Używam tych pędzli od września więc myślę, że już mogę o nich coś napisać.
Przygotujcie się na dużą ilość zdjęć;)
Może zacznę od krótkiej zdjęciowej prezentacji pędzli Joursna:
Jeśli chodzi o wygląda ogólny pędzelki są do siebie bardzo podobne.Długość rączki w obu przypadkach jest identyczna. Pędzelki Joursna można dostać w trzech kolorach (złotym, niebieskim i czerwonym).
Zacznę może od pędzla który według mnie jest najgorszy z całego zestawu. Włosie jest bardzo rzadkie, cienkie, pędzel nie trzyma kształtu dlatego, że włosie jest za długie i jest go za mało. Próbowałam go używać do podkładu i nieźle trzeba się namachać. Próbowałam też nakładać nim różne produkty (róż, brązer, rozświetlacz) i wypada bardzo słabo, na upartego najlepiej sprawdza się do rozświetlacza.
Ten pędzel ma być zamiennikiem Stippling Brush, jednak tak naprawdę nie umywa się do oryginału.
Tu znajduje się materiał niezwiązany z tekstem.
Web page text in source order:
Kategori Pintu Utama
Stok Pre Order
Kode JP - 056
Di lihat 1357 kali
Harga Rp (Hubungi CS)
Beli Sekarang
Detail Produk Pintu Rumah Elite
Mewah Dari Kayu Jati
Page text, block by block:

Na zdjęciu widać, że włosie jest dłuższe i jest go dużo, dużo mniej.
Flat top- włosie jest miękki i raczej średnio zbite. Dla mnie jest za mało zbity do nakładania podkładu, ale idealnie się u mnie sprawdził do różu. Na początku po każdym praniu wypadało z niego po kilka włosków (bałam się, że całkiem się rozleci) ale od jakiegoś miesiąca już nie gubi włosia.
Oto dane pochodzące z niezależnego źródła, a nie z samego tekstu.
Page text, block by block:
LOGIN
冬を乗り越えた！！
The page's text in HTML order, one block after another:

Wśród Real Techniques nie ma pędzla do którego można by go porównać.
I na koniec dwa najlepsze moim zdaniem pędzle:
Kulka (podobno jest odpowiednikiem Buffing Brush z zestawu pędzli Core Collection) i jajeczko. Oba pędzle świetnie nadają się do podkładu są odpowiednio miękkie i gęste. Jajeczko jest pędzlem bardziej precyzyjnym bardzo dobrze radzi sobie z nakładaniem podkładu w trudniej dostępnych miejscach. Jeśli chodzi o nakładanie innych produktów to dobrze sprawdzają się przy kosmetykach płynnych, kremowych. Przy kosmetykach prasowanych (typu róż, brązer) średnio, są mocno zbite więc ciężko się nimi rozciera i łatwo o plamy.W obu przypadkach włosie łatwo się pierze, nie wypada i nie odkształca się.
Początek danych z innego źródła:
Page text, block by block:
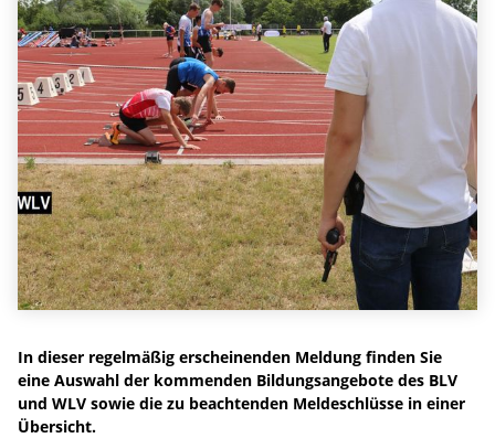
In dieser regelmäßig erscheinenden Meldung finden Sie
eine Auswahl der kommenden Bildungsangebote des BLV
und WLV sowie die zu beachtenden Meldeschlüsse in einer
Übersicht.

Jako że nie mam Buffing Brush to porównam te dwa pędzle do Expert Face Brush. Przy tych pędzlach miękkość i gęstość włosia jest bardzo podobna a jakościowo są bardzo zbliżone.Co jeszcze różni pędzle RT i Joursna, czas schnięcia po praniu. Joursa schnę dwa razy dłużej i trochę ciężej je doprać.
Końcówka dzięki której możemy postawić pędzle przy Joursa jest plastikowa a przy RT gumowa.
Podsumowując:
Z pędzli które mam mogę Wam zdecydowanie polecić jajeczko i kulkę które jakościowo są najlepsze. Mają też odpowiednio dużo włosia i ładnie trzymają kształt. Jeśli chodzi o Flat top możecie ryzykować, ale ogólnie wypada średnio. Skunksa nie polecam według mnie jest bezużyteczny.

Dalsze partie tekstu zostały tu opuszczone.